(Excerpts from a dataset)
◇ ◇ ◇ ◇ ◇ ◇ ◇

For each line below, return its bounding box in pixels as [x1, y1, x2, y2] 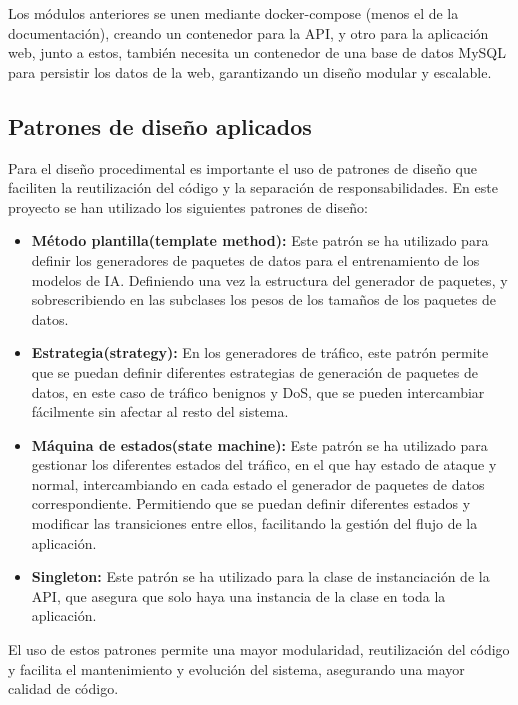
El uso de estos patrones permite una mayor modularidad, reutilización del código [8, 639, 510, 660]
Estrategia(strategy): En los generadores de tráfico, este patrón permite [31, 342, 489, 363]
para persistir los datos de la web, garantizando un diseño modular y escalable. [8, 61, 492, 82]
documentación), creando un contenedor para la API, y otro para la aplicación [8, 22, 489, 43]
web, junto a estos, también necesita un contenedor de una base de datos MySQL [8, 42, 506, 63]
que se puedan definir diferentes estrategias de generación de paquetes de [31, 361, 478, 382]
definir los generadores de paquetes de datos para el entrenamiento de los [31, 249, 480, 270]
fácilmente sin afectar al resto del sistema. [31, 401, 289, 422]
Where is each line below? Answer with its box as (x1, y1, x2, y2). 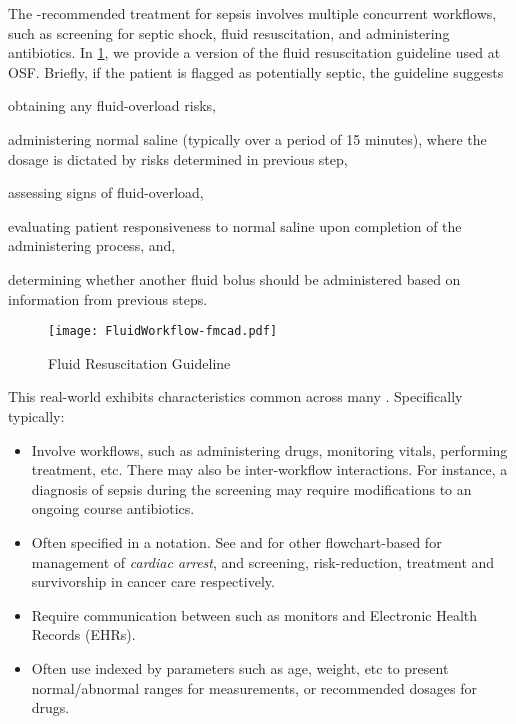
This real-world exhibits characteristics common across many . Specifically (8, 386, 463, 407)
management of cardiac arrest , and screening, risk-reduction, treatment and (31, 551, 495, 572)
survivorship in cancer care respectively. (31, 571, 275, 592)
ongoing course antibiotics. (31, 498, 195, 519)
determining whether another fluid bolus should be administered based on (8, 268, 461, 289)
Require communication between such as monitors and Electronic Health (31, 604, 478, 625)
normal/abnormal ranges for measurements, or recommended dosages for (31, 677, 477, 698)
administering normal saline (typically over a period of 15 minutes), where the (8, 128, 487, 149)
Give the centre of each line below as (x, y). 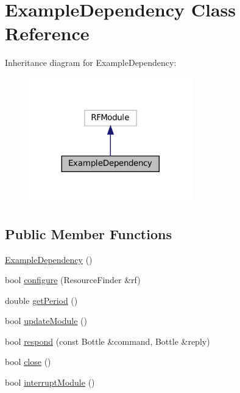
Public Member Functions (88, 233)
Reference (47, 33)
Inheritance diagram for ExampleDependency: (91, 63)
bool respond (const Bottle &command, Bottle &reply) (108, 341)
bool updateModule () (46, 321)
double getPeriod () (41, 300)
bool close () (28, 362)
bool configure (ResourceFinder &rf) (73, 280)
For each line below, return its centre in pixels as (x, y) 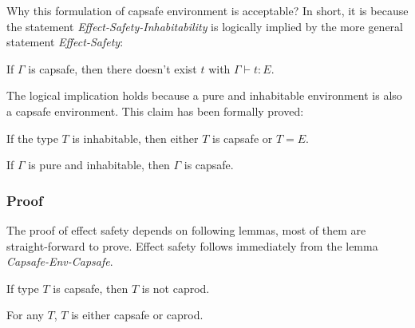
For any (25, 315)
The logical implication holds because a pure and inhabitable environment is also (204, 95)
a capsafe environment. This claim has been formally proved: (155, 111)
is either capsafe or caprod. (137, 315)
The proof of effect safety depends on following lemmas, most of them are (186, 229)
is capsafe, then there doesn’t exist (113, 68)
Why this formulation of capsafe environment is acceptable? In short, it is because (207, 10)
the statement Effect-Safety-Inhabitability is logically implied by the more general (205, 26)
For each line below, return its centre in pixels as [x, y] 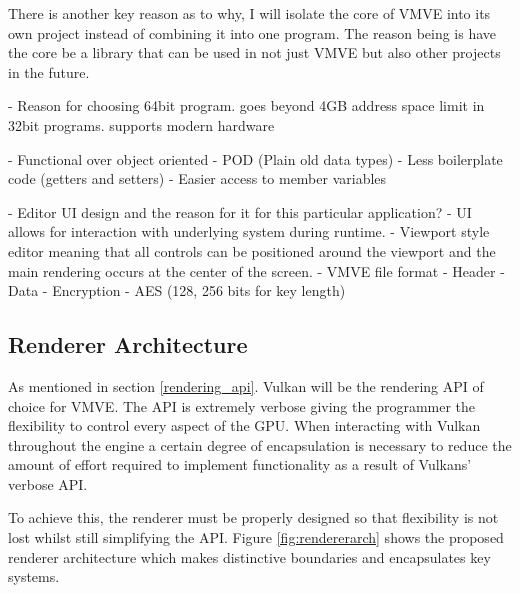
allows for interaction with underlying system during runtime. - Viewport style [249, 231]
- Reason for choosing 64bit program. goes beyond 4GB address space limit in [246, 105]
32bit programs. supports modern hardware [141, 124]
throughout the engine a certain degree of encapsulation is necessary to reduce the [260, 444]
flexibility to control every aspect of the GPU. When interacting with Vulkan [244, 425]
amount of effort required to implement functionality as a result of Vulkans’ [240, 464]
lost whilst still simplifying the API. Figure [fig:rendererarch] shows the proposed [256, 537]
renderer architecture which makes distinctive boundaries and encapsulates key [249, 556]
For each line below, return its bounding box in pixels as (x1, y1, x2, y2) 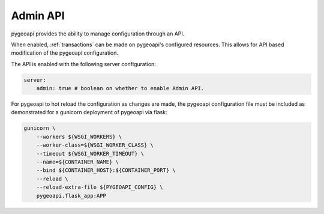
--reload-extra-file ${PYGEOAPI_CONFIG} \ (36, 184, 163, 191)
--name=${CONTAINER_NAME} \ (36, 159, 119, 165)
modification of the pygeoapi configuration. (11, 49, 119, 57)
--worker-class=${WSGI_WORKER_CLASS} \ (36, 142, 154, 148)
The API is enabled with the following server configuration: (11, 60, 156, 67)
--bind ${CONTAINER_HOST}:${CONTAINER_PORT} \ (36, 167, 176, 174)
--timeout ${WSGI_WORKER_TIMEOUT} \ (36, 150, 144, 157)
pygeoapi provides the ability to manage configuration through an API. (11, 30, 185, 37)
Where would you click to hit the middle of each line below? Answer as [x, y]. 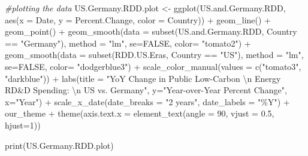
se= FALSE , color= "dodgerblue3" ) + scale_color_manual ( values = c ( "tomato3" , [153, 66]
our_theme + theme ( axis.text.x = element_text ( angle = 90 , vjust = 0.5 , [140, 113]
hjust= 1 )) [23, 125]
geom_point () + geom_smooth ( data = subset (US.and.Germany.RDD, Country [151, 31]
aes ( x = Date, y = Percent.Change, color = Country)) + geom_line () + [138, 19]
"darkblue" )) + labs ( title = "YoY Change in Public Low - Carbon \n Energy [143, 78]
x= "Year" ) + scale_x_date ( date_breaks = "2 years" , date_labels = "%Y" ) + [147, 101]
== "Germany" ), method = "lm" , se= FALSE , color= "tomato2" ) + [128, 43]
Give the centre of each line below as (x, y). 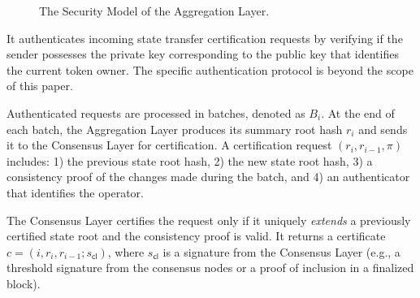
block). (24, 283)
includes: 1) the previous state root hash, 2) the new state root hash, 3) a (190, 160)
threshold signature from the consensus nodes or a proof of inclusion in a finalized (210, 268)
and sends (383, 129)
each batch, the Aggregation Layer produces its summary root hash (175, 129)
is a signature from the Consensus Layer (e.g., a (281, 251)
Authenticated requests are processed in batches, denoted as (156, 112)
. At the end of (358, 112)
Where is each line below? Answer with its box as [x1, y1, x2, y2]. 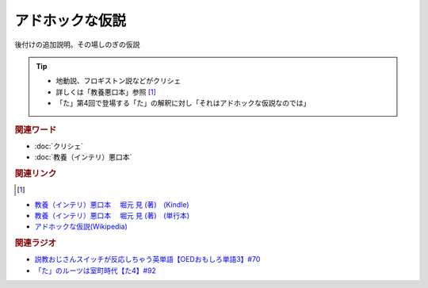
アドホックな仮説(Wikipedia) [34, 222, 128, 232]
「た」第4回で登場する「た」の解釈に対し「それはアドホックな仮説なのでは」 [55, 98, 311, 108]
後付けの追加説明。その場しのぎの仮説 [14, 40, 140, 49]
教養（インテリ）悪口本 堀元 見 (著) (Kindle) [34, 199, 189, 209]
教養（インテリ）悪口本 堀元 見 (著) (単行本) [34, 210, 190, 220]
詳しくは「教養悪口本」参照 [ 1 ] [55, 87, 156, 97]
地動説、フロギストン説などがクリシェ [55, 76, 182, 86]
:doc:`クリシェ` [34, 141, 84, 151]
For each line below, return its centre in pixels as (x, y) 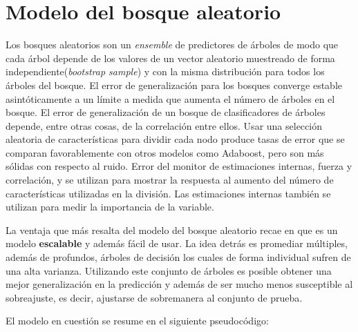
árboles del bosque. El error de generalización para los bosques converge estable (174, 85)
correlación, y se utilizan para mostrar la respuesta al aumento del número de (170, 180)
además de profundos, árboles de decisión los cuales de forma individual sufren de (178, 257)
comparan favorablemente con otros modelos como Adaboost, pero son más (165, 152)
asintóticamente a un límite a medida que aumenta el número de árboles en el (170, 98)
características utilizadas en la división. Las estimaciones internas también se (168, 193)
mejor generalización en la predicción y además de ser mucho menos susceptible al (179, 284)
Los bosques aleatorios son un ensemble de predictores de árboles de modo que (172, 45)
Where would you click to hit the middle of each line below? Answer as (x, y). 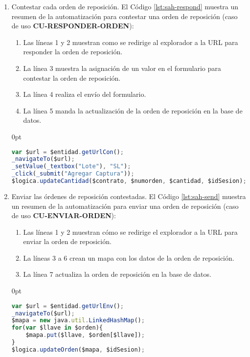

◇ ◇ ◇ ◇ ◇ ◇ ◇

**EXERCISE GOAL**
Copy down every line of the entries containing the word "configuration".

**REPLY**
modification of the pygeoapi configuration. (11, 49, 119, 57)
The API is enabled with the following server configuration: (11, 60, 156, 67)
pygeoapi provides the ability to manage configuration through an API. (11, 30, 185, 37)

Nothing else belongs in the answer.